### About this task
Every record below should be printed again exactly, with its pictures removed.

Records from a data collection
┌──

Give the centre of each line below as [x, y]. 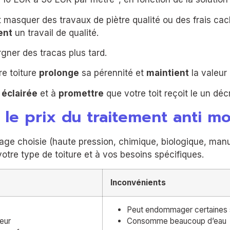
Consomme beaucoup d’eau [177, 221]
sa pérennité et [113, 73]
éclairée [20, 93]
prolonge [59, 73]
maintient [168, 73]
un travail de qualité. [55, 33]
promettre [81, 93]
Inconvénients [138, 182]
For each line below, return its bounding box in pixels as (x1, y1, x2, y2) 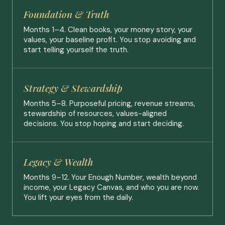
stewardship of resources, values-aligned (24, 108, 167, 119)
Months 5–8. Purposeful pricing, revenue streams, (24, 98, 195, 108)
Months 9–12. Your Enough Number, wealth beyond (24, 172, 197, 182)
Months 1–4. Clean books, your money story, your (24, 25, 192, 35)
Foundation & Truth (24, 8, 109, 21)
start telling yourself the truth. (24, 45, 129, 55)
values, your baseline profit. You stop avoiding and (24, 35, 196, 45)
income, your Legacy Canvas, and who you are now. (24, 182, 199, 192)
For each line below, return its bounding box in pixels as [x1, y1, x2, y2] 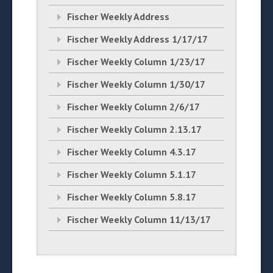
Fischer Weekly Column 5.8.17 [67, 191, 196, 203]
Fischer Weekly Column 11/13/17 [67, 213, 211, 225]
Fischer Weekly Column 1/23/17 [67, 55, 205, 68]
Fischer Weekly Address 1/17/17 [67, 33, 208, 45]
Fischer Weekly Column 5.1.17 [67, 168, 196, 180]
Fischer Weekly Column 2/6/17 [67, 101, 200, 113]
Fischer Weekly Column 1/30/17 [67, 78, 205, 90]
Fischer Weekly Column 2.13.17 [67, 123, 202, 135]
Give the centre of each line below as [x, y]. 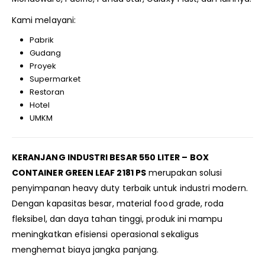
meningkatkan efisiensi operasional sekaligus [106, 234]
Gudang [45, 53]
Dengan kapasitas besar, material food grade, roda [118, 203]
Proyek [43, 66]
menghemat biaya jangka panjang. [85, 249]
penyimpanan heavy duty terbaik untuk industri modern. [130, 188]
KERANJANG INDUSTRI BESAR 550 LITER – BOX [110, 157]
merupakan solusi [184, 172]
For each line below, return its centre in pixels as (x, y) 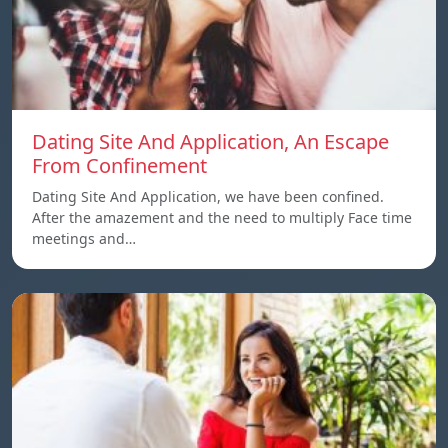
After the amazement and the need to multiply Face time (222, 218)
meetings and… (84, 239)
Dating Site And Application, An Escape (210, 142)
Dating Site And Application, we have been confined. (208, 197)
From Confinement (119, 166)
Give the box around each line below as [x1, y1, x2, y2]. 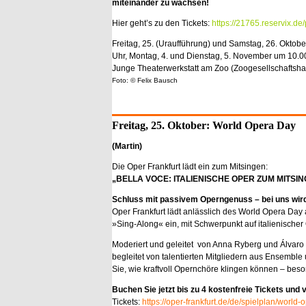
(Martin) [112, 141, 142, 151]
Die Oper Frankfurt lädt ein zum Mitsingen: [112, 162, 268, 171]
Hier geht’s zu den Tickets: [112, 18, 212, 28]
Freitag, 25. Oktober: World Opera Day [112, 120, 296, 131]
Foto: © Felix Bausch [112, 76, 178, 84]
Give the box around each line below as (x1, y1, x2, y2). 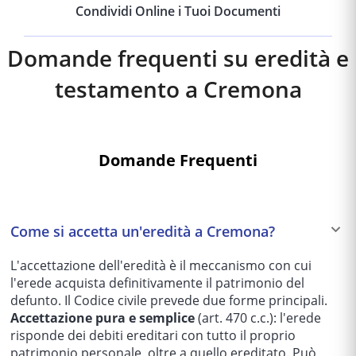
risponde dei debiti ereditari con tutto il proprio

└──

### Response to the exercise
Give the centre of each line below as [x, y]. 
Consomme beaucoup d’eau [177, 221]
sa pérennité et [113, 73]
éclairée [20, 93]
prolonge [59, 73]
maintient [168, 73]
un travail de qualité. [55, 33]
promettre [81, 93]
Inconvénients [138, 182]
For each line below, return its bounding box in pixels as (x1, y1, x2, y2) 
stewardship of resources, values-aligned (24, 108, 167, 119)
Months 5–8. Purposeful pricing, revenue streams, (24, 98, 195, 108)
Months 9–12. Your Enough Number, wealth beyond (24, 172, 197, 182)
Months 1–4. Clean books, your money story, your (24, 25, 192, 35)
Foundation & Truth (24, 8, 109, 21)
start telling yourself the truth. (24, 45, 129, 55)
values, your baseline profit. You stop avoiding and (24, 35, 196, 45)
income, your Legacy Canvas, and who you are now. (24, 182, 199, 192)
For each line below, return its bounding box in pixels as [x1, y1, x2, y2] 
Fischer Weekly Column 5.8.17 [67, 191, 196, 203]
Fischer Weekly Column 11/13/17 [67, 213, 211, 225]
Fischer Weekly Column 1/23/17 [67, 55, 205, 68]
Fischer Weekly Address 1/17/17 [67, 33, 208, 45]
Fischer Weekly Column 5.1.17 [67, 168, 196, 180]
Fischer Weekly Column 2/6/17 [67, 101, 200, 113]
Fischer Weekly Column 1/30/17 [67, 78, 205, 90]
Fischer Weekly Column 2.13.17 [67, 123, 202, 135]
Give the centre of each line below as [x, y]. 
meningkatkan efisiensi operasional sekaligus [106, 234]
Gudang [45, 53]
Dengan kapasitas besar, material food grade, roda [118, 203]
Proyek [43, 66]
menghemat biaya jangka panjang. [85, 249]
penyimpanan heavy duty terbaik untuk industri modern. [130, 188]
KERANJANG INDUSTRI BESAR 550 LITER – BOX [110, 157]
merupakan solusi [184, 172]
For each line below, return its centre in pixels as (x, y) 
After the amazement and the need to multiply Face time (222, 218)
meetings and… (84, 239)
Dating Site And Application, An Escape (210, 142)
Dating Site And Application, we have been confined. (208, 197)
From Confinement (119, 166)
Give the box around each line below as [x1, y1, x2, y2]. 
(Martin) [112, 141, 142, 151]
Die Oper Frankfurt lädt ein zum Mitsingen: [112, 162, 268, 171]
Hier geht’s zu den Tickets: [112, 18, 212, 28]
Freitag, 25. Oktober: World Opera Day [112, 120, 296, 131]
Foto: © Felix Bausch [112, 76, 178, 84]
Give the box around each line below as (x1, y1, x2, y2). 
risponde dei debiti ereditari con tutto il proprio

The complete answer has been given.